Starting at the top of the data and ending with the line that holds "Platform Sağlık Raporu", transcribe each line exactly; include both ends.

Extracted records
+ + + +

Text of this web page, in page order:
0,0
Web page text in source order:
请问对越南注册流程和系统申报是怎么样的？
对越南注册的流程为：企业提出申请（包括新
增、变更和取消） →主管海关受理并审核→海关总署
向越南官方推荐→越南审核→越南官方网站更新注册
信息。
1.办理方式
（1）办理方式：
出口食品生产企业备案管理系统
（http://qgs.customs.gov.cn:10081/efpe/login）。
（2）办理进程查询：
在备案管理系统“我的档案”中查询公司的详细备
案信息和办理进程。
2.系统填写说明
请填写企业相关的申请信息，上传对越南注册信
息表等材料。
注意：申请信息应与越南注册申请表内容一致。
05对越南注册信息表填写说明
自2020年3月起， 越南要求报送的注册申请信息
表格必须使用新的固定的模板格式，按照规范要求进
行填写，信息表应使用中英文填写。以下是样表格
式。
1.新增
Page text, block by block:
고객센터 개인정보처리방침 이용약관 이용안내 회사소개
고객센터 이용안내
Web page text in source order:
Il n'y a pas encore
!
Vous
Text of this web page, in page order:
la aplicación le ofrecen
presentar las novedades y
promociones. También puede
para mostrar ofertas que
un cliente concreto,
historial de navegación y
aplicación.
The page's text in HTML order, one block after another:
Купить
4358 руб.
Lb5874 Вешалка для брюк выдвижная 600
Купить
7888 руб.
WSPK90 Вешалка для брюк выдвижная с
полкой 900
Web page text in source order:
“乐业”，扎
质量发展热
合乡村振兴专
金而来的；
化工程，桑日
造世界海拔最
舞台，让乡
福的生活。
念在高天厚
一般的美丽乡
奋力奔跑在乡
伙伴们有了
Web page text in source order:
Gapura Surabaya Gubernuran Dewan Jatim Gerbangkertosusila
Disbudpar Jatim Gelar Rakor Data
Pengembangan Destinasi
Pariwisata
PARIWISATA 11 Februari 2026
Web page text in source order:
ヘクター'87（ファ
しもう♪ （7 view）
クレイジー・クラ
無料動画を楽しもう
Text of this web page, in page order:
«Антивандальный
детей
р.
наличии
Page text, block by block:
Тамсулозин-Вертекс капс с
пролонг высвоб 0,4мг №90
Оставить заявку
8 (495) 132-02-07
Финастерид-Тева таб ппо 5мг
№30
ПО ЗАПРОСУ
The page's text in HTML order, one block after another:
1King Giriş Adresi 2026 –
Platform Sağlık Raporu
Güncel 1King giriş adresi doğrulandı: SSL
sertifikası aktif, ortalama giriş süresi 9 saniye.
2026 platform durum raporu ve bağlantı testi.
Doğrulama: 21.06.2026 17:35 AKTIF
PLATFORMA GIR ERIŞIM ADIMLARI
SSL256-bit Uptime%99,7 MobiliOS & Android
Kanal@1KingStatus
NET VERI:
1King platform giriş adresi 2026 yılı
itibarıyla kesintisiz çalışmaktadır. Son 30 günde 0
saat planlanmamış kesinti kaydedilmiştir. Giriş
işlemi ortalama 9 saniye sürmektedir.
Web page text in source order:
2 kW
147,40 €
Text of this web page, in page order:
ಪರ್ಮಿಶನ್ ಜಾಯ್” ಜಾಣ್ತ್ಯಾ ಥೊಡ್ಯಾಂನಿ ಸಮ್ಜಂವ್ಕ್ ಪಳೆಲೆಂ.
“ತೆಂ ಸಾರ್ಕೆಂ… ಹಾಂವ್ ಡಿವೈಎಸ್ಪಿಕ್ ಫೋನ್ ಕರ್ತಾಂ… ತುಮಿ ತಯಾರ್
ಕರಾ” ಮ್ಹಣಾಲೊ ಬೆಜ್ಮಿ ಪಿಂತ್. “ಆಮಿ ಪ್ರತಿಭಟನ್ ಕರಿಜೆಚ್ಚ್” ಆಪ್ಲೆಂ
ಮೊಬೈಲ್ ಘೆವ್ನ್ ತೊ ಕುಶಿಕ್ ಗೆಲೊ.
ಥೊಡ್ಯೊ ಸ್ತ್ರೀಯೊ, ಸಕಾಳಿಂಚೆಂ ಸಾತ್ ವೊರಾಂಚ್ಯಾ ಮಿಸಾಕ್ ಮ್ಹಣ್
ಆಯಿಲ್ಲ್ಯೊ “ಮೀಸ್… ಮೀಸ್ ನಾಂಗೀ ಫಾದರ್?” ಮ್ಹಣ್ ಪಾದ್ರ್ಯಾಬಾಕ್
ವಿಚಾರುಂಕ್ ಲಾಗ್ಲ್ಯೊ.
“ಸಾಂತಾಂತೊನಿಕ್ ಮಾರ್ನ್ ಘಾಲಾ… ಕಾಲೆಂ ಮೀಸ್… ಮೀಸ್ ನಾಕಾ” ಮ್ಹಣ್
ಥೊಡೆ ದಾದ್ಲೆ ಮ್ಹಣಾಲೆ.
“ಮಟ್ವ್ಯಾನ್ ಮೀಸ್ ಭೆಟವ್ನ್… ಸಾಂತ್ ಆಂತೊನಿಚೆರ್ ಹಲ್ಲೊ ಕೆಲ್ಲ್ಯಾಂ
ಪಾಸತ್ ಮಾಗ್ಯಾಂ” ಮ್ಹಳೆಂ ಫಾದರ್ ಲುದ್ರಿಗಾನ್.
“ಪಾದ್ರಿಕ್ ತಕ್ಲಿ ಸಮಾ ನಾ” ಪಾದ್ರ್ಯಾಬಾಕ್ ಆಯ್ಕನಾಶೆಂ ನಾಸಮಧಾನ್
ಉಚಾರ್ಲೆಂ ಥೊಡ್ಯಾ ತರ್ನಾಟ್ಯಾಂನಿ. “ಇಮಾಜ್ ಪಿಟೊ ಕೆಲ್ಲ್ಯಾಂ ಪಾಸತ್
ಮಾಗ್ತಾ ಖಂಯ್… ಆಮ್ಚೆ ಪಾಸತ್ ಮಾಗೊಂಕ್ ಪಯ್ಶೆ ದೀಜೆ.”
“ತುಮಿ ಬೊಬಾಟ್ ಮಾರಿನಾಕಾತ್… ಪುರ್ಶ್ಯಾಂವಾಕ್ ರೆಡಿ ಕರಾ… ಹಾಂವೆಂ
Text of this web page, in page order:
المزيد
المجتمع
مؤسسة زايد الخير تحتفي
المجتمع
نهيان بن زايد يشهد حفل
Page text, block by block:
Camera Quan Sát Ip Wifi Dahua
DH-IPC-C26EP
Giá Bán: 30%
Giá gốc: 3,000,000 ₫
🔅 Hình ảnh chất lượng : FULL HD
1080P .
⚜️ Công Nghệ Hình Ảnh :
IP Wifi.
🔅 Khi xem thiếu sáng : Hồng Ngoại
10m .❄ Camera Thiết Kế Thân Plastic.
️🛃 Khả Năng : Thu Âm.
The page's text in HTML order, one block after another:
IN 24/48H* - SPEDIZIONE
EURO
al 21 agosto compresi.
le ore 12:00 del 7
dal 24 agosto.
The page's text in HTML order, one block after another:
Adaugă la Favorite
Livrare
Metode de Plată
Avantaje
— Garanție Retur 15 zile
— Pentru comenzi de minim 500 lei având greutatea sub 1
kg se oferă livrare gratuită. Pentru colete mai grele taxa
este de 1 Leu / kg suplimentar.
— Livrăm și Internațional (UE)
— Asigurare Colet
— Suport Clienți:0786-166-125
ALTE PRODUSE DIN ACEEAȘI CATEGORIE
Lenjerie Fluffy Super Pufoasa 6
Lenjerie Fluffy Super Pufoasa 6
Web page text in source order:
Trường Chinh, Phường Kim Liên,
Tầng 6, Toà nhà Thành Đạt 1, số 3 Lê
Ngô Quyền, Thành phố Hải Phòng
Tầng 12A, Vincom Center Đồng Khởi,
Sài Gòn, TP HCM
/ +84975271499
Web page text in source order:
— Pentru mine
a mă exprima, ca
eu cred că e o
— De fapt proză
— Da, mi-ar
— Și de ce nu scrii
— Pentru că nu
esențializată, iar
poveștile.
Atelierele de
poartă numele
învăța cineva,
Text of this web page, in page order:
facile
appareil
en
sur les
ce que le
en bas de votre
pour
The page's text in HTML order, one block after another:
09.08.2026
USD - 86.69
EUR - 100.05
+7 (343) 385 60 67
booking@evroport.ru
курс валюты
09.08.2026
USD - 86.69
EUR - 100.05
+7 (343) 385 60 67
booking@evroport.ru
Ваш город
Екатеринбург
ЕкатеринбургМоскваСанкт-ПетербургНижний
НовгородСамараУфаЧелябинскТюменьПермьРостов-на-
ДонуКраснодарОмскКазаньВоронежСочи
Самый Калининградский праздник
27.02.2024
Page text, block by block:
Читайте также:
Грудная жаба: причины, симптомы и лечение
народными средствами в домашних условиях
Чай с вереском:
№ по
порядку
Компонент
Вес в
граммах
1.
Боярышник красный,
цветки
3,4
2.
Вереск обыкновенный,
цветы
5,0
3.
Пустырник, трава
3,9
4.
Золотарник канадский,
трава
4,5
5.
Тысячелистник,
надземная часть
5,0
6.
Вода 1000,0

+ + + +

■ **Answer space**:
Text of this web page, in page order:
0,0
Web page text in source order:
请问对越南注册流程和系统申报是怎么样的？
对越南注册的流程为：企业提出申请（包括新
增、变更和取消） →主管海关受理并审核→海关总署
向越南官方推荐→越南审核→越南官方网站更新注册
信息。
1.办理方式
（1）办理方式：
出口食品生产企业备案管理系统
（http://qgs.customs.gov.cn:10081/efpe/login）。
（2）办理进程查询：
在备案管理系统“我的档案”中查询公司的详细备
案信息和办理进程。
2.系统填写说明
请填写企业相关的申请信息，上传对越南注册信
息表等材料。
注意：申请信息应与越南注册申请表内容一致。
05对越南注册信息表填写说明
自2020年3月起， 越南要求报送的注册申请信息
表格必须使用新的固定的模板格式，按照规范要求进
行填写，信息表应使用中英文填写。以下是样表格
式。
1.新增
Page text, block by block:
고객센터 개인정보처리방침 이용약관 이용안내 회사소개
고객센터 이용안내
Web page text in source order:
Il n'y a pas encore
!
Vous
Text of this web page, in page order:
la aplicación le ofrecen
presentar las novedades y
promociones. También puede
para mostrar ofertas que
un cliente concreto,
historial de navegación y
aplicación.
The page's text in HTML order, one block after another:
Купить
4358 руб.
Lb5874 Вешалка для брюк выдвижная 600
Купить
7888 руб.
WSPK90 Вешалка для брюк выдвижная с
полкой 900
Web page text in source order:
“乐业”，扎
质量发展热
合乡村振兴专
金而来的；
化工程，桑日
造世界海拔最
舞台，让乡
福的生活。
念在高天厚
一般的美丽乡
奋力奔跑在乡
伙伴们有了
Web page text in source order:
Gapura Surabaya Gubernuran Dewan Jatim Gerbangkertosusila
Disbudpar Jatim Gelar Rakor Data
Pengembangan Destinasi
Pariwisata
PARIWISATA 11 Februari 2026
Web page text in source order:
ヘクター'87（ファ
しもう♪ （7 view）
クレイジー・クラ
無料動画を楽しもう
Text of this web page, in page order:
«Антивандальный
детей
р.
наличии
Page text, block by block:
Тамсулозин-Вертекс капс с
пролонг высвоб 0,4мг №90
Оставить заявку
8 (495) 132-02-07
Финастерид-Тева таб ппо 5мг
№30
ПО ЗАПРОСУ
The page's text in HTML order, one block after another:
1King Giriş Adresi 2026 –
Platform Sağlık Raporu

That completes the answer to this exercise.